The media’s attention to Lean Finely Textured Beef has raised the issue of fresh food safety and its role in consumer transparency.

By Jan A. Dragotta

In the movie The Perfect Storm, three converging storms combine to turn safe sailing seas into a raging torrent with significantly increased risk to anyone on the water. In the ocean of fresh food retailing, many retailers sail through food safety issues. Although they are often cognizant to avoid storm elements, they may not recognize when these might converge into a perfect storm. A recent example of this is the consumer reaction to Lean Finely Textured Beef (LFTB), which became known as Pink Slime.

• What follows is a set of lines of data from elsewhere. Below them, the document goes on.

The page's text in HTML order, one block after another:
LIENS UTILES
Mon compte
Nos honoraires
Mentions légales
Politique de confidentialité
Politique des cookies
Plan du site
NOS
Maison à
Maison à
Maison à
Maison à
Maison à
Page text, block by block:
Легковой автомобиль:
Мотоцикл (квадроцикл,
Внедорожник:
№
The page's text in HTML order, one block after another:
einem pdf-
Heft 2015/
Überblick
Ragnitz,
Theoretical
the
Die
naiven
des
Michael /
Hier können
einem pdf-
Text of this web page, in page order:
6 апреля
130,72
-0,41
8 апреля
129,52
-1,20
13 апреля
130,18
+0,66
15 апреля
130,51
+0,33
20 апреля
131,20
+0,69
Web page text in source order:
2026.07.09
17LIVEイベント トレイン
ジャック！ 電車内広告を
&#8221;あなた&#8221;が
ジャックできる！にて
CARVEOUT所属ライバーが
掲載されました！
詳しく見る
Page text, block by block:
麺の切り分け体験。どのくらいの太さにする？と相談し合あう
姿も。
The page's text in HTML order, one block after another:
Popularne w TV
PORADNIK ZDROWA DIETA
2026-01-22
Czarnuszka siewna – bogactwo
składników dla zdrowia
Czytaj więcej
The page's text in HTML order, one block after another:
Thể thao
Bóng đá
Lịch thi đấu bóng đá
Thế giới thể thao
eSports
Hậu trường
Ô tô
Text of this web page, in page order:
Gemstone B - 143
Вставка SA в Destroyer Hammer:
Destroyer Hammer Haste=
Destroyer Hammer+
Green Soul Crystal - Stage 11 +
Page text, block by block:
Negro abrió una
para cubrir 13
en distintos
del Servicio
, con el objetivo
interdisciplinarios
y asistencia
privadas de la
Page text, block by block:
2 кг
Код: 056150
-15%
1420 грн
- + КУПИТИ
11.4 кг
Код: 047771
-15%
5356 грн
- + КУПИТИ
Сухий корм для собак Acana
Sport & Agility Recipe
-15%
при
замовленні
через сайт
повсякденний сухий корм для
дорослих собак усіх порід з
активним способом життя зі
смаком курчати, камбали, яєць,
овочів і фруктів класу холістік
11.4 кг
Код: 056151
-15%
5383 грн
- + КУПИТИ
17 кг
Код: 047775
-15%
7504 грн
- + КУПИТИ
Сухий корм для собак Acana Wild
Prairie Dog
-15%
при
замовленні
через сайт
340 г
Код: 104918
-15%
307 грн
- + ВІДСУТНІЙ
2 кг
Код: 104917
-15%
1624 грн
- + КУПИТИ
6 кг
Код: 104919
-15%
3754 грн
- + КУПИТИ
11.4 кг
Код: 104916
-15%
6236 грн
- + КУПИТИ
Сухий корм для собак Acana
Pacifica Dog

This Perfect Storm tarnished retail consumer trust and created a focal point for concerns about the management of our meat category.

Three elements converged to create this consumer movement:

  • Increased shopper concerns on food safety, transparency and family wellness;
  • Increased regulatory complexity and needs to improve efficiency in fresh food operations; and
  • Increased social media in the hands of connected consumers who demand fresh product information, transparency and accountability in food safety.

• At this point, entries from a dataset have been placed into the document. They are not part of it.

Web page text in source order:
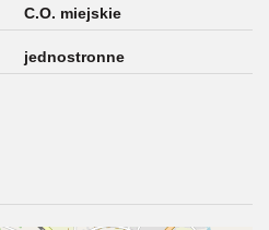
C.O. miejskie
jednostronne
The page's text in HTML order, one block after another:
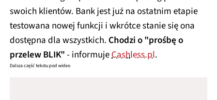
swoich klientów. Bank jest już na ostatnim etapie
testowana nowej funkcji i wkrótce stanie się ona
dostępna dla wszystkich. Chodzi o "prośbę o
przelew BLIK"- informujeCashless.pl.
Dalsza część tekstu pod wideo
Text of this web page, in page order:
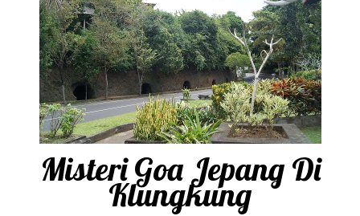
Misteri Goa Jepang Di
Klungkung
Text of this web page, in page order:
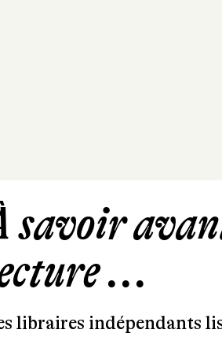
savoir
...
libraires indépendants
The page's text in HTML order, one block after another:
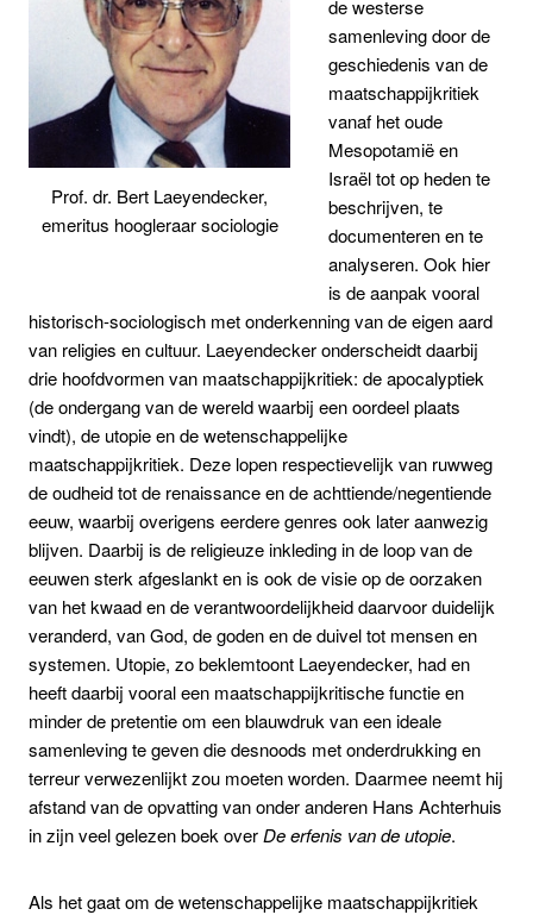
Prof. dr. Bert Laeyendecker,
emeritus hoogleraar sociologie
de westerse
samenleving door de
geschiedenis van de
maatschappijkritiek
vanaf het oude
Mesopotamië en
Israël tot op heden te
beschrijven, te
documenteren en te
analyseren. Ook hier
is de aanpak vooral
historisch-sociologisch met onderkenning van de eigen aard
van religies en cultuur. Laeyendecker onderscheidt daarbij
drie hoofdvormen van maatschappijkritiek: de apocalyptiek
(de ondergang van de wereld waarbij een oordeel plaats
vindt), de utopie en de wetenschappelijke
maatschappijkritiek. Deze lopen respectievelijk van ruwweg
de oudheid tot de renaissance en de achttiende/negentiende
eeuw, waarbij overigens eerdere genres ook later aanwezig
blijven. Daarbij is de religieuze inkleding in de loop van de
eeuwen sterk afgeslankt en is ook de visie op de oorzaken
van het kwaad en de verantwoordelijkheid daarvoor duidelijk
veranderd, van God, de goden en de duivel tot mensen en
systemen. Utopie, zo beklemtoont Laeyendecker, had en
heeft daarbij vooral een maatschappijkritische functie en
minder de pretentie om een blauwdruk van een ideale
samenleving te geven die desnoods met onderdrukking en
terreur verwezenlijkt zou moeten worden. Daarmee neemt hij
afstand van de opvatting van onder anderen Hans Achterhuis
in zijn veel gelezen boek overDe erfenis van de utopie.
Als het gaat om de wetenschappelijke maatschappijkritiek
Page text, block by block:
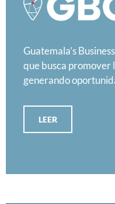
Guatemala’s
que busca promover
generando
LEER
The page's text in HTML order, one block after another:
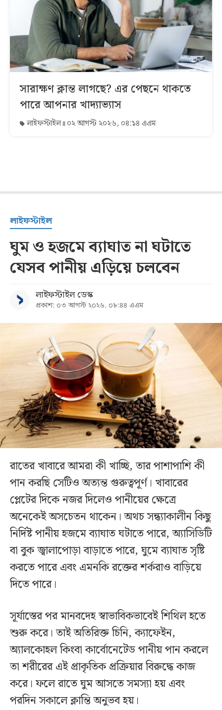
সারাক্ষণ ক্লান্ত লাগছে? এর পেছনে থাকতে
পারে আপনার খাদ্যাভ্যাস
লাইফস্টাইল ০২ আগস্ট ২০২৬, ০৪:১৪ এএম
লাইফস্টাইল
ঘুম ও হজমে ব্যাঘাত না ঘটাতে
যেসব পানীয় এড়িয়ে চলবেন
লাইফস্টাইল ডেস্ক
প্রকাশ: ০৩ আগস্ট ২০২৬, ০৮:৪৪ এএম
রাতের খাবারে আমরা কী খাচ্ছি, তার পাশাপাশি কী
পান করছি সেটিও অত্যন্ত গুরুত্বপূর্ণ। খাবারের
প্লেটের দিকে নজর দিলেও পানীয়ের ক্ষেত্রে
অনেকেই অসচেতন থাকেন। অথচ সন্ধ্যাকালীন কিছু
নির্দিষ্ট পানীয় হজমে ব্যাঘাত ঘটাতে পারে, অ্যাসিডিটি
বা বুক জ্বালাপোড়া বাড়াতে পারে, ঘুমে ব্যাঘাত সৃষ্টি
করতে পারে এবং এমনকি রক্তের শর্করাও বাড়িয়ে
দিতে পারে।
সূর্যাস্তের পর মানবদেহ স্বাভাবিকভাবেই শিথিল হতে
শুরু করে। তাই অতিরিক্ত চিনি, ক্যাফেইন,
অ্যালকোহল কিংবা কার্বোনেটেড পানীয় পান করলে
তা শরীরের এই প্রাকৃতিক প্রক্রিয়ার বিরুদ্ধে কাজ
করে। ফলে রাতে ঘুম আসতে সমস্যা হয় এবং
পরদিন সকালে ক্লান্তি অনুভব হয়।

The LFTB, a.k.a. Pink Slime, storm didn’t start in retail. It started with highly concerned parents that discovered their schools were not transparent about the ground meat fed to their children. They started an ad-hoc Internet referendum and were soon joined by approximately 250,000 retail consumers asking if this is in their grocery store.

Ironically, and almost simultaneously, an USDA/FSIS regulatory meat nutritional labeling sunrise arrived on March 1, 2012 requiring primary cuts (and grind) nutritional labeling. The industry knew this was coming for quite some time and expended energy to brunt any unreasonable costs or negative impacts to our shoppers and operations. However, apparently not enough energy was spent in truly understanding what is going on. We missed that our regulators want votes from our shoppers who want transparency in fresh foods labeling. We didn’t connect these elements. Instead, we handled regulatory labeling rules and the increasing consumer concerns as seemingly separate storms. Nor did we envision them as potentially converging.

There is no doubt that our food retailing industry is talented, trained and capable. But how did we not see the storm converging?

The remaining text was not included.